* [WHAT IS REQUIRED]:
Take the entries below and print only the lines from the one with "Maximilian Beier (GER)" through the one with "klassieke vleugelspits en", exactly as they stand, both ends included.

─── GIVEN RECORDS

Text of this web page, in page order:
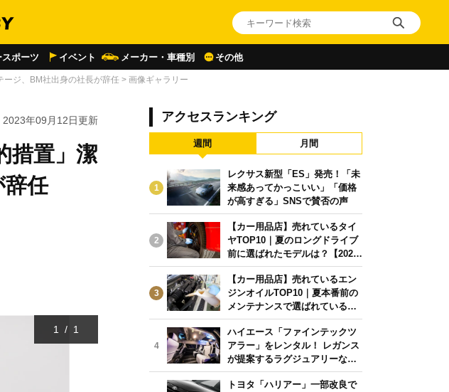
ポーツ イベント メーカー・車種別 その他
ージ、BM社出身の社長が辞任 > 画像ギャラリー
2023年09月12日更新
措置」潔
辞任
1 / 1
アクセスランキング
週間 月間
1
レクサス新型「ES」発売！「未
来感あってかっこいい」「価格
が高すぎる」SNSで賛否の声
2
【カー用品店】売れているタイ
ヤTOP10｜夏のロングドライブ
前に選ばれたモデルは？【2026
年6月版】
3
【カー用品店】売れているエン
ジンオイルTOP10｜夏本番前の
メンテナンスで選ばれている人
気モデルは？【2026年6月版】
4
ハイエース「ファインテックツ
アラー」をレンタル！ レガンス
が提案するラグジュアリーな移
動体験
トヨタ「ハリアー」一部改良で
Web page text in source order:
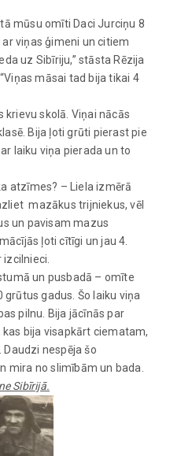
mūsu omīti Daci Jurciņu 8
viņas ģimeni un citiem
uz Sibīriju,” stāsta Rēzija
māsai tad bija tikai 4
krievu skolā. Viņai nācās
Bija ļoti grūti pierast pie
laiku viņa pierada un to
atzīmes? – Liela izmērā
mazākus trijniekus, vēl
un pavisam mazus
ļoti cītīgi un jau 4.
izcilnieci.
un pusbadā – omīte
gadus. Šo laiku viņa
pilnu. Bija jācīnās par
bija visapkārt ciematam,
nespēja šo
mira no slimībām un bada.
Sibīrijā.
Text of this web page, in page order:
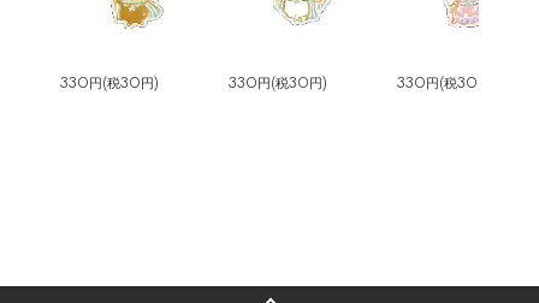
330円(税30円) 330円(税30円) 330円(税30円)
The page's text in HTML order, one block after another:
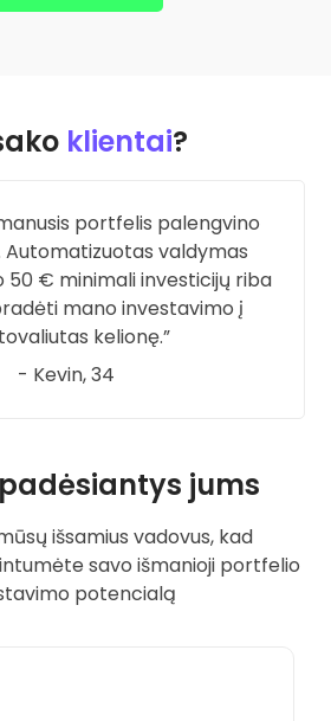
klientai?
portfelis palengvino
valdymas
50 € minimali investicijų riba
mano investavimo į
kelionę.
- Kevin, 34
jums
išsamius vadovus, kad
savo išmanioji portfelio
potencialą
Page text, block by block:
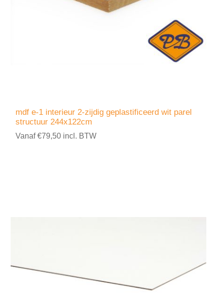
mdf e-1 interieur 2-zijdig geplastificeerd wit parel
structuur 244x122cm
Vanaf €79,50 incl. BTW
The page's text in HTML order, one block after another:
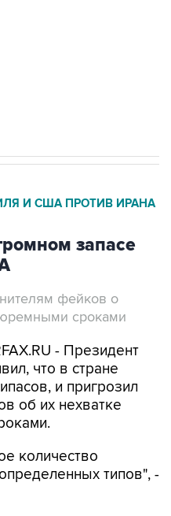
И США ПРОТИВ ИРАНА
запасе
фейков о
сроками
- Президент
что в стране
и пригрозил
об их нехватке
количество
типов", -
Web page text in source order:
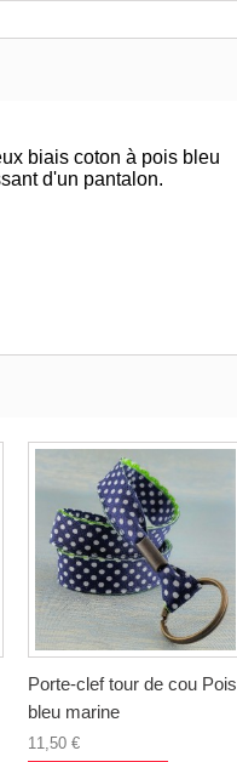
biais coton à pois bleu
d'un pantalon.
Porte-clef tour de cou Pois
bleu marine
11,50 €
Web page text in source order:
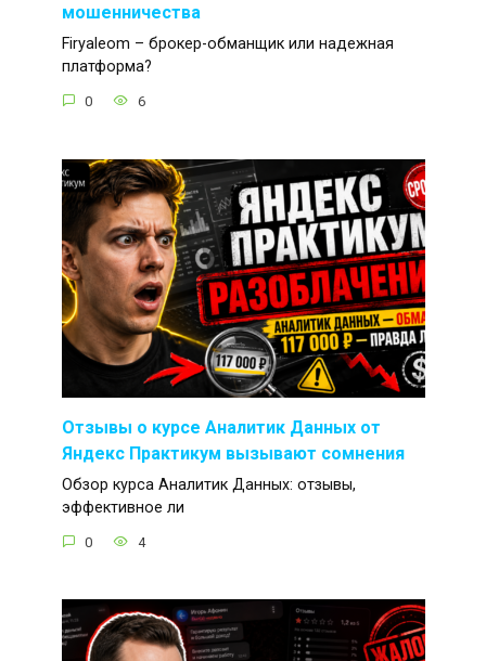
мошенничества
Firyaleom – брокер-обманщик или надежная
платформа?
0 6
Отзывы о курсе Аналитик Данных от
Яндекс Практикум вызывают сомнения
Обзор курса Аналитик Данных: отзывы,
эффективное ли
0 4
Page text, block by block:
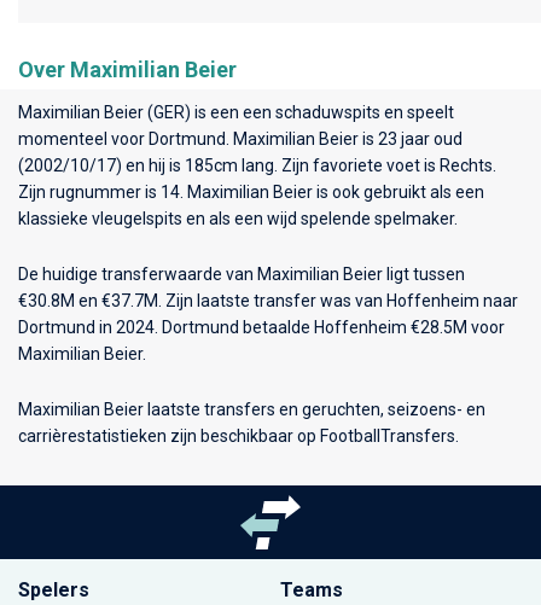
Over Maximilian Beier
Maximilian Beier (GER) is een een schaduwspits en speelt
momenteel voor Dortmund
. Maximilian Beier is 23 jaar oud
(2002/10/17) en hij is 185cm lang. Zijn favoriete voet is Rechts.
Zijn rugnummer is 14. Maximilian Beier is ook gebruikt als een
klassieke vleugelspits en als een wijd spelende spelmaker.
De huidige transferwaarde van Maximilian Beier ligt tussen
€30.8M en €37.7M. Zijn laatste transfer was van Hoffenheim naar
Dortmund in 2024. Dortmund betaalde Hoffenheim €28.5M voor
Maximilian Beier.
Maximilian Beier laatste transfers en geruchten, seizoens- en
carrièrestatistieken zijn beschikbaar op FootballTransfers.
Spelers Teams
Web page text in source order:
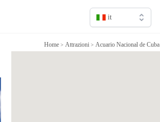
it
Home > Attrazioni > Acuario Nacional de Cuba
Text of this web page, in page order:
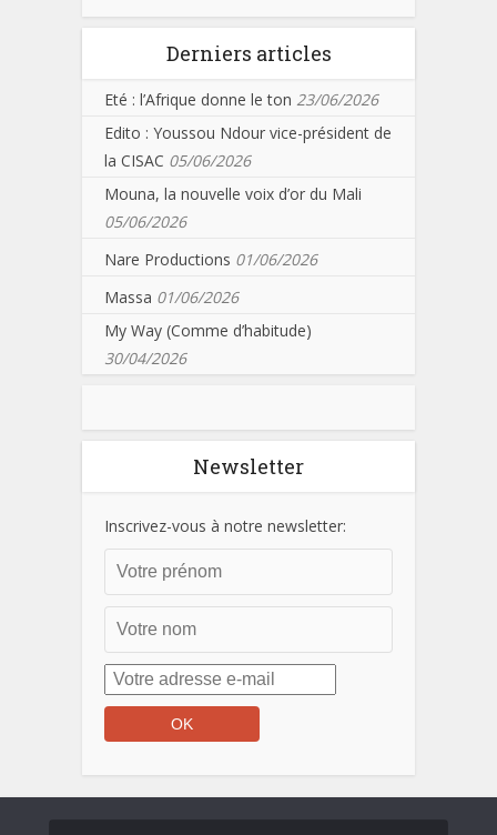
Derniers articles
Eté : l’Afrique donne le ton 23/06/2026
Edito : Youssou Ndour vice-président de
la CISAC 05/06/2026
Mouna, la nouvelle voix d’or du Mali
05/06/2026
Nare Productions 01/06/2026
Massa 01/06/2026
My Way (Comme d’habitude)
30/04/2026
Newsletter
Inscrivez-vous à notre newsletter:
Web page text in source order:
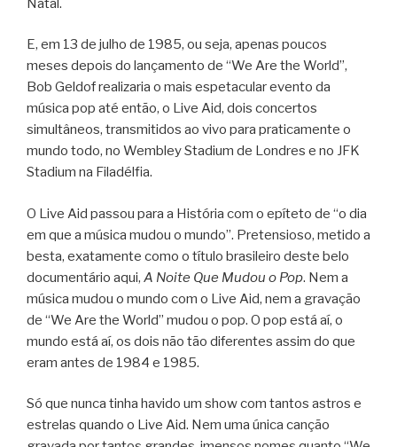
Natal.
E, em 13 de julho de 1985, ou seja, apenas poucos
meses depois do lançamento de “We Are the World”,
Bob Geldof realizaria o mais espetacular evento da
música pop até então, o Live Aid, dois concertos
simultâneos, transmitidos ao vivo para praticamente o
mundo todo, no Wembley Stadium de Londres e no JFK
Stadium na Filadélfia.
O Live Aid passou para a História com o epíteto de “o dia
em que a música mudou o mundo”. Pretensioso, metido a
besta, exatamente como o título brasileiro deste belo
documentário aqui, A Noite Que Mudou o Pop. Nem a
música mudou o mundo com o Live Aid, nem a gravação
de “We Are the World” mudou o pop. O pop está aí, o
mundo está aí, os dois não tão diferentes assim do que
eram antes de 1984 e 1985.
Só que nunca tinha havido um show com tantos astros e
estrelas quando o Live Aid. Nem uma única canção
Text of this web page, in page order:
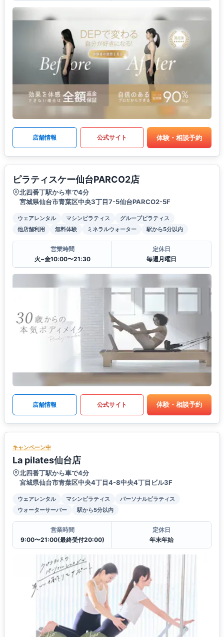
店舗情報 公式サイト 体験・相談予約
ピラティスケー仙台PARCO2店
北四番丁駅から車で4分
宮城県仙台市青葉区中央3丁目7-5仙台PARCO2-5F
ウェアレンタル マシンピラティス
グループピラティス
他店舗利用
無料体験 ミネラルウォーター 駅から5分以内
営業時間
火~金10:00〜21:30
定休日
毎週月曜日
店舗情報 公式サイト 体験・相談予約
キャンペーン中
La pilates仙台店
北四番丁駅から車で4分
宮城県仙台市青葉区中央4丁目4-8中央4丁目ビル3F
ウェアレンタル マシンピラティス
パーソナルピラティス
ウォーターサーバー
駅から5分以内
営業時間
9:00〜21:00(最終受付20:00)
定休日
年末年始

──────

* [EXERCISE SOLUTION]:
Maximilian Beier (GER) is een een schaduwspits en speelt
momenteel voor Dortmund
. Maximilian Beier is 23 jaar oud
(2002/10/17) en hij is 185cm lang. Zijn favoriete voet is Rechts.
Zijn rugnummer is 14. Maximilian Beier is ook gebruikt als een
klassieke vleugelspits en als een wijd spelende spelmaker.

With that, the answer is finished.